= TASK BRIEF =
Which lines in the records below mention the word "library"? Copy each one out.

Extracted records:
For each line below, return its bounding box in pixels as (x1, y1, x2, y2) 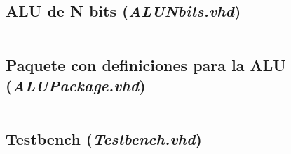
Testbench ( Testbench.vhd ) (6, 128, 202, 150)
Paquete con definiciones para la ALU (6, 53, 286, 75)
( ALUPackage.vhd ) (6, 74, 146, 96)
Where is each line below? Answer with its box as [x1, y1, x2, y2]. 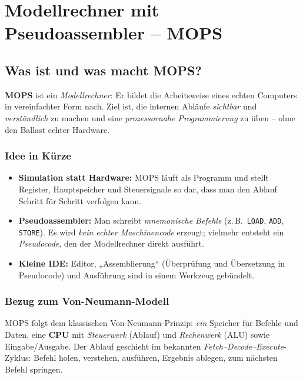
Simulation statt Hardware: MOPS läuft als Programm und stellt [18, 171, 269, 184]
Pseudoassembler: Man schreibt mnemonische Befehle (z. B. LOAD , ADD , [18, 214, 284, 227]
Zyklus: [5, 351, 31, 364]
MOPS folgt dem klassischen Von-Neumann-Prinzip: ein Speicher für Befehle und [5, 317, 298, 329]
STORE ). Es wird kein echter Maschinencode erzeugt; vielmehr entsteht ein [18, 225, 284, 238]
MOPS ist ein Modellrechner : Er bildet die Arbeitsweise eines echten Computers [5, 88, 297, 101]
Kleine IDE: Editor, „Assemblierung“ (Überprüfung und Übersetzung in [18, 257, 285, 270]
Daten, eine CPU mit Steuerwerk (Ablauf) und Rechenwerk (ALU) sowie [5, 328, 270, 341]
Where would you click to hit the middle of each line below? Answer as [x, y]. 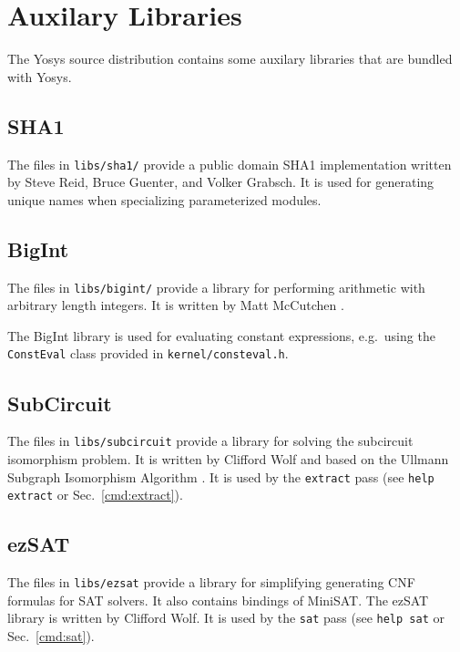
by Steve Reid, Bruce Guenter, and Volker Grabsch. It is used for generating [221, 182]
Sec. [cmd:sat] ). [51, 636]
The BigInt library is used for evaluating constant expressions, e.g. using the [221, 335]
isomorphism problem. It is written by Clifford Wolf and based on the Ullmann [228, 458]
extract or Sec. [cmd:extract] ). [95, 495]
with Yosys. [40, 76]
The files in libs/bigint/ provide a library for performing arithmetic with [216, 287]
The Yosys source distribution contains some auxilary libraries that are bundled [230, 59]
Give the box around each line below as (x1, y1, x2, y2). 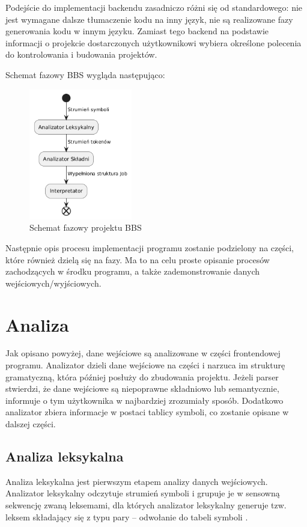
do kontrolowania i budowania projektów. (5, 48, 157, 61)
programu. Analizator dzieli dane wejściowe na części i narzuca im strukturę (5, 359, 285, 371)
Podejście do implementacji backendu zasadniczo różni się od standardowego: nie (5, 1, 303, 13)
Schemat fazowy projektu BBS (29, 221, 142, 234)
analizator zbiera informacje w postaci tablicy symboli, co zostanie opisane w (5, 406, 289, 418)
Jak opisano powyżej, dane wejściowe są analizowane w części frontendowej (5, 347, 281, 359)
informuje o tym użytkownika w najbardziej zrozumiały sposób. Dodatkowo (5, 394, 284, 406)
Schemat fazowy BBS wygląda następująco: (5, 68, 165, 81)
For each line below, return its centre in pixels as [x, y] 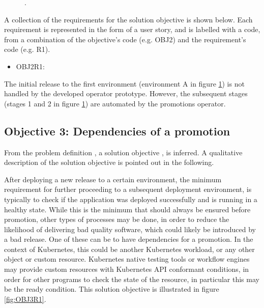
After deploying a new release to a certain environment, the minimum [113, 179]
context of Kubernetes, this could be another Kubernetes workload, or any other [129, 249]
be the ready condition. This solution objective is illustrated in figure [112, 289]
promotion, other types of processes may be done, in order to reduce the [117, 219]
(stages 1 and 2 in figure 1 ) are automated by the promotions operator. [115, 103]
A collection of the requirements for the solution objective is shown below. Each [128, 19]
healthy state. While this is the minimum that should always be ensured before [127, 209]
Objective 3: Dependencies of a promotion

==

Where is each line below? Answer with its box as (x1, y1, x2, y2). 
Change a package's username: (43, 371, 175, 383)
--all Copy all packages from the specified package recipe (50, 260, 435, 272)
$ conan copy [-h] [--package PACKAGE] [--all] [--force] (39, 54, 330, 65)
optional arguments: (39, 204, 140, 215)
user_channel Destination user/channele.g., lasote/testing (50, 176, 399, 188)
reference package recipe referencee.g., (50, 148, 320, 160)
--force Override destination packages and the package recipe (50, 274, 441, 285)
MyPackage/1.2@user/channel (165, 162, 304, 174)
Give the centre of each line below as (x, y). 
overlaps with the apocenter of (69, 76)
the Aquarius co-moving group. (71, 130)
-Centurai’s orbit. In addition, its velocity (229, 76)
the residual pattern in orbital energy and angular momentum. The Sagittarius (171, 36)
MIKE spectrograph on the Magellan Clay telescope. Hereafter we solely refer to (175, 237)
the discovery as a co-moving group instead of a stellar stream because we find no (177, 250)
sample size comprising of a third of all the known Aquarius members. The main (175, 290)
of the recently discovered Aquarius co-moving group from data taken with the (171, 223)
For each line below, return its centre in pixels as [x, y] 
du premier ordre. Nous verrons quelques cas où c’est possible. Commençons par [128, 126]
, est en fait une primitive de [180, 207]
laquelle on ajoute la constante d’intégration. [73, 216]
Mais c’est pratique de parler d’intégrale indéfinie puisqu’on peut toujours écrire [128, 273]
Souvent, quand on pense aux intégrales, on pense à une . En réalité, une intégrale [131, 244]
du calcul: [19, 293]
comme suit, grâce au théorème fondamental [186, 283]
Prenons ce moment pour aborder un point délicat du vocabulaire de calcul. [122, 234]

= TASK ANSWER =
The BigInt library is used for evaluating constant expressions, e.g. using the [221, 335]
The files in libs/bigint/ provide a library for performing arithmetic with [216, 287]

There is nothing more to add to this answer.